Software and digital solutions grow; new consolidations bolster the platform
A strategic priority for Yokogawa is the build-out of a higher-margin software and digital-solutions business that layers analytics, optimization and cloud services on top of its installed control-systems base — the kind of recurring, asset-light revenue that automation peers prize. During the fiscal year, Yokogawa expanded this footprint through scope changes, newly consolidating Web Synergies (S) Pte. Ltd., a Singapore-headquartered digital-services and IT-solutions provider, and Intellisync S.r.l., an Italy-based specialist. These consolidations broaden Yokogawa's digital-transformation and systems-integration capabilities for industrial customers, and contributed to both the revenue growth and the step-up in investment that pressured the operating margin in the year.

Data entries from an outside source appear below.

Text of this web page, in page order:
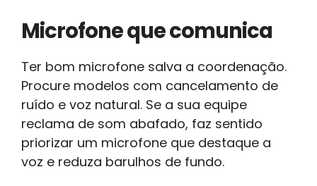
Microfone que comunica
Ter bom microfone salva a coordenação.
Procure modelos com cancelamento de
ruído e voz natural. Se a sua equipe
reclama de som abafado, faz sentido
priorizar um microfone que destaque a
voz e reduza barulhos de fundo.

Fortress balance sheet: 65% equity ratio, ¥86bn operating cash flow
Yokogawa's balance sheet remains exceptionally strong. Total assets stood at ¥795.6 billion against net assets of ¥529.9 billion, for an equity ratio of 65.4% — among the most conservatively financed in the industrial-automation sector and a level that gives the company ample room to fund acquisitions, software investment and a rising dividend without strain. Cash generation was robust: operating cash flow reached ¥86.0 billion, comfortably exceeding reported net profit and underscoring the cash-conversion quality of the recurring service and maintenance base. That combination — low leverage plus strong operating cash flow — is the foundation for the company's progressive capital-return policy.
Dividend lifted to ¥78; FY27 guides ¥615bn revenue and ¥92 dividend
For FY3/2026, Yokogawa raised the annual dividend to ¥78 per share (¥32 interim + ¥46 year-end, up from ¥58 in FY25), for a consolidated payout ratio of 34.3%. For FY3/2027, the board guides a further increase to ¥92 per share (¥46 + ¥46), lifting the payout ratio toward roughly 40%. On the earnings outlook, Yokogawa forecasts FY27 net sales of ¥615,000 million (+1.7%), operating profit of ¥85,000 million (+3.0%), ordinary profit of ¥85,000 million (+0.9%), and net profit attributable to owners of ¥58,500 million (+0.7%), with basic EPS of ¥229.75. The guidance points to a return to modest operating-profit growth as investment normalizes and the newly consolidated digital businesses scale, while the dividend trajectory signals management's confidence in the durability of cash flow.
| Metric | FY3/2026 | FY3/2025 | YoY |
|---|---|---|---|
| Net sales (¥ million) | 604,829 | 562,404 | +7.5% |
| Operating profit (¥ million) | 82,555 | 83,523 | −1.2% |
| Ordinary profit (¥ million) | 84,259 | 85,376 | −1.3% |
| Net profit attrib. to owners (¥ million) | 58,113 | 52,123 | +11.5% |
| Basic EPS (¥) | 227.72 | 200.41 | +13.6% |
| Comprehensive income (¥ billion) | 84.3 | 51.4 | +64.0% |
| Equity ratio | 65.4% | — | — |
| Annual dividend (¥) | 78.00 | 58.00 | +34.5% |
JapanStockPulse provides informational content only and does not constitute investment advice. Figures are taken from the company's published earnings short report and may be subject to subsequent revision.